[What to produce] Find the lines in the entries that follow where the word "have" occurs, and state how many there are, with no other words.

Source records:
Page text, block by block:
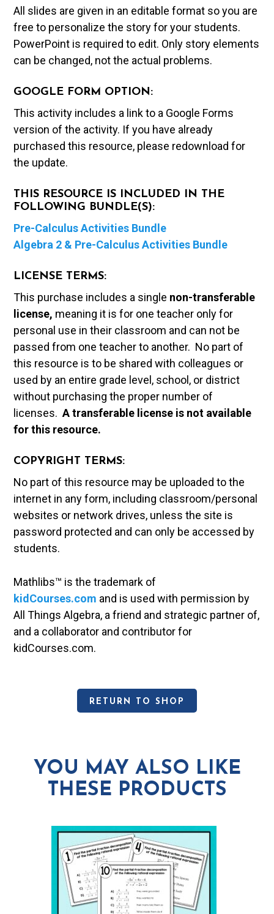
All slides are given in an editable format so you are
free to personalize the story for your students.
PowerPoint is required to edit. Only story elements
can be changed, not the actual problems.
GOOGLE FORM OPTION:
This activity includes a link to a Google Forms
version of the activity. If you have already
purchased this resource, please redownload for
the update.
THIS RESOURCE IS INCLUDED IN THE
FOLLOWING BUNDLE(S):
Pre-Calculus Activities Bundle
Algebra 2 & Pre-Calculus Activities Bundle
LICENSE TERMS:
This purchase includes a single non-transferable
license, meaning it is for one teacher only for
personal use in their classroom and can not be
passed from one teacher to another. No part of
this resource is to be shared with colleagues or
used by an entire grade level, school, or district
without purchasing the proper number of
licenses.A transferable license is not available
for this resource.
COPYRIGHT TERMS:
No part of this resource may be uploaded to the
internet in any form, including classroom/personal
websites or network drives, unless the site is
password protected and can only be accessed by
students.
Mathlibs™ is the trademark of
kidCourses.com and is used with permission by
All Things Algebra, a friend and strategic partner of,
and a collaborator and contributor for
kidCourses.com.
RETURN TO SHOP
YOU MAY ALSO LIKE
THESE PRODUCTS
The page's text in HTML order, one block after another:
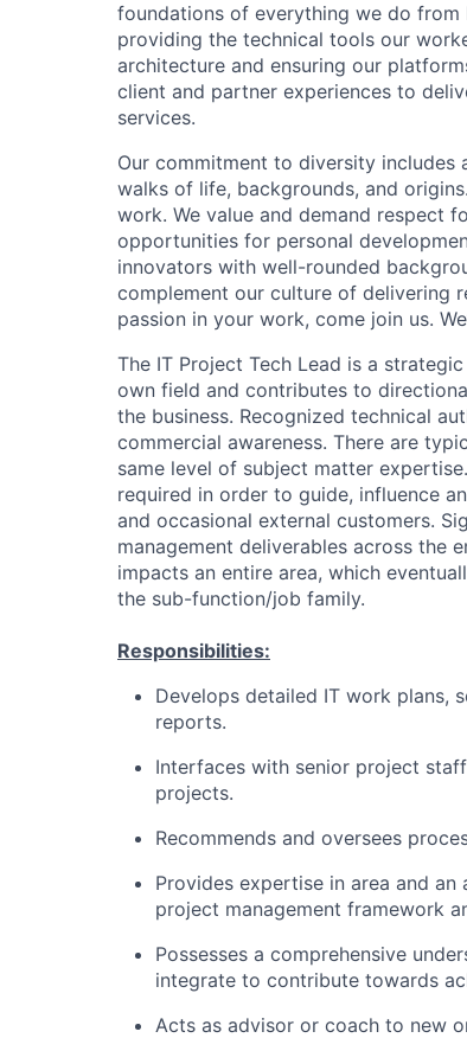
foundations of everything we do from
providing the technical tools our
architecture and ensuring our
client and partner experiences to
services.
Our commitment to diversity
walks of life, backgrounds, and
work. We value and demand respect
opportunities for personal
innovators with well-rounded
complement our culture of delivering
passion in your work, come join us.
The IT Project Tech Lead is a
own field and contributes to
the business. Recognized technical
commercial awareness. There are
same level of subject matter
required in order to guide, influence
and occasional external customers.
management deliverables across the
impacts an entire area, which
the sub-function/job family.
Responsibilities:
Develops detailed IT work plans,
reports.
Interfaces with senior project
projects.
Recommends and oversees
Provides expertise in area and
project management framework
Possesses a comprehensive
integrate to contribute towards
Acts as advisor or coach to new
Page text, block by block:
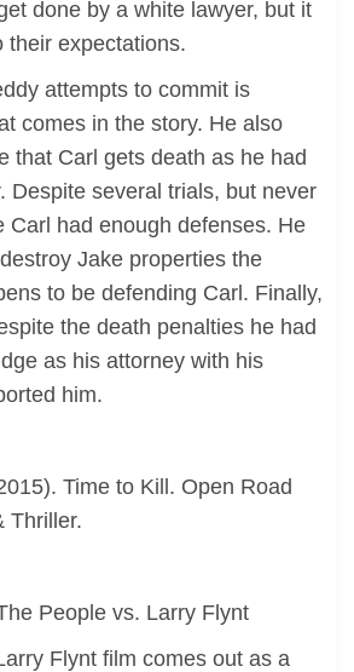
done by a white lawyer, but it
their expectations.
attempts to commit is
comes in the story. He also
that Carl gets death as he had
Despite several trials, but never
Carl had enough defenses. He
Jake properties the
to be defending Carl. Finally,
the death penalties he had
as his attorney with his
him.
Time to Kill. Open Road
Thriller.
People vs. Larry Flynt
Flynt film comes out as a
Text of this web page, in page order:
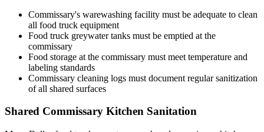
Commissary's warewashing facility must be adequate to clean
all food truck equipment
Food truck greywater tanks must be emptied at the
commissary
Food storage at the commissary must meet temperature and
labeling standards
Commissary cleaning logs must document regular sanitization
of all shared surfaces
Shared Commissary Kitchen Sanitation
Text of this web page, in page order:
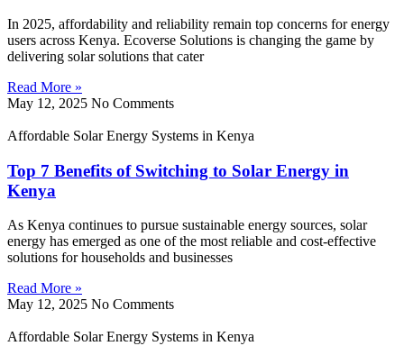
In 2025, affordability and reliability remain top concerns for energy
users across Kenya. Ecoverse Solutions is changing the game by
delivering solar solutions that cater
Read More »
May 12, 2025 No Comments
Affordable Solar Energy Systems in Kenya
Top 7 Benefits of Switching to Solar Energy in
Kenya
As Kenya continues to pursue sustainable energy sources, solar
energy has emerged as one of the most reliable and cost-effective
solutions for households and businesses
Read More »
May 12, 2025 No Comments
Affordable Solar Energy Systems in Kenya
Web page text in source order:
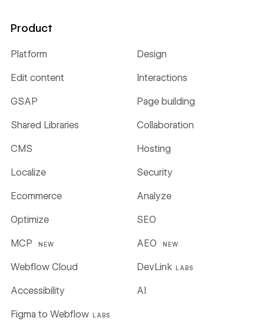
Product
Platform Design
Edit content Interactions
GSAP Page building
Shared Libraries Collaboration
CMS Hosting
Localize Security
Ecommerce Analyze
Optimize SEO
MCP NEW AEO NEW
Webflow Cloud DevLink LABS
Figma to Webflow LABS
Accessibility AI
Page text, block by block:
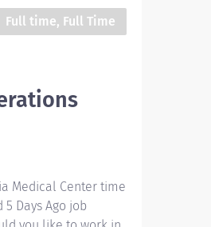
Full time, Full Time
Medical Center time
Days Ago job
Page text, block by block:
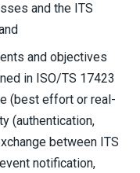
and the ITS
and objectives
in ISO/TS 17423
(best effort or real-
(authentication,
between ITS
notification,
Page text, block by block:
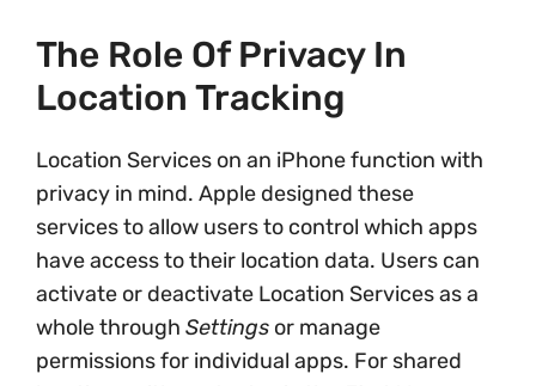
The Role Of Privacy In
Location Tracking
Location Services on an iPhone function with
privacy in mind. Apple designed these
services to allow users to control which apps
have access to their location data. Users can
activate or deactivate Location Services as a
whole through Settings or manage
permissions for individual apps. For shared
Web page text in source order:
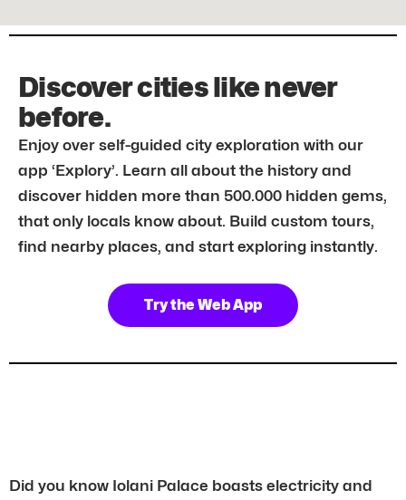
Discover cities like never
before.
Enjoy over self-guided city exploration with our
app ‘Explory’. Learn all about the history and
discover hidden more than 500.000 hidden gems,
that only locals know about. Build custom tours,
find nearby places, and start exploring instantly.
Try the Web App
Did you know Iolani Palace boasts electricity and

* * *

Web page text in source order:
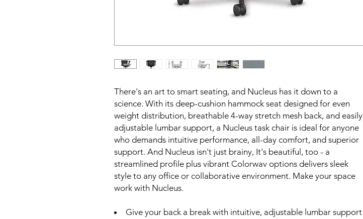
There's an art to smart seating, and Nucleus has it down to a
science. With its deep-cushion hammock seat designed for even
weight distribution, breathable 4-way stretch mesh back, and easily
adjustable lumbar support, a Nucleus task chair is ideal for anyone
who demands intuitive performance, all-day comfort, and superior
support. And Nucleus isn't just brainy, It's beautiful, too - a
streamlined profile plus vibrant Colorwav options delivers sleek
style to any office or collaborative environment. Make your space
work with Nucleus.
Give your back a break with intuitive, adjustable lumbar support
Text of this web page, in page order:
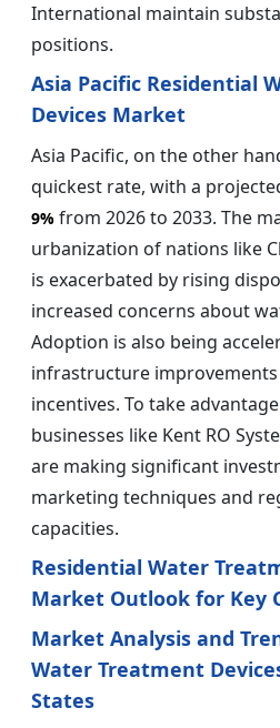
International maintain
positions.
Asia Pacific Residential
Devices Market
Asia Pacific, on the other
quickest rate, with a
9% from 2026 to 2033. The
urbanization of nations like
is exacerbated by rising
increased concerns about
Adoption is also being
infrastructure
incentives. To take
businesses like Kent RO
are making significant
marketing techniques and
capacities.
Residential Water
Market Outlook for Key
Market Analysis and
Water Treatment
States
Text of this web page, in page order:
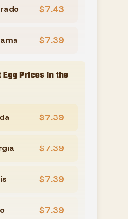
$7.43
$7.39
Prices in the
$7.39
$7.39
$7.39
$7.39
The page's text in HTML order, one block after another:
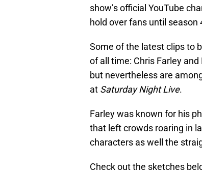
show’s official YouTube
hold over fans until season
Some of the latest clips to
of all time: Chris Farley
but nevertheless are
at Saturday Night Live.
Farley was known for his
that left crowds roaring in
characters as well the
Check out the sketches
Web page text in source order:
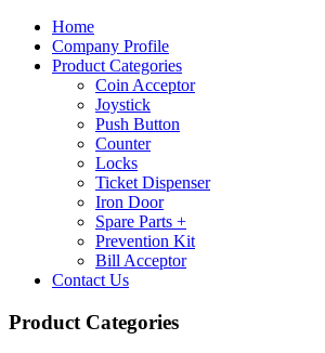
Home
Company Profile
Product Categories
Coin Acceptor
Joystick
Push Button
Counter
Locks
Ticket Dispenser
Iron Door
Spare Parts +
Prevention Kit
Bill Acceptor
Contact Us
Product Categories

[Response to the exercise] 2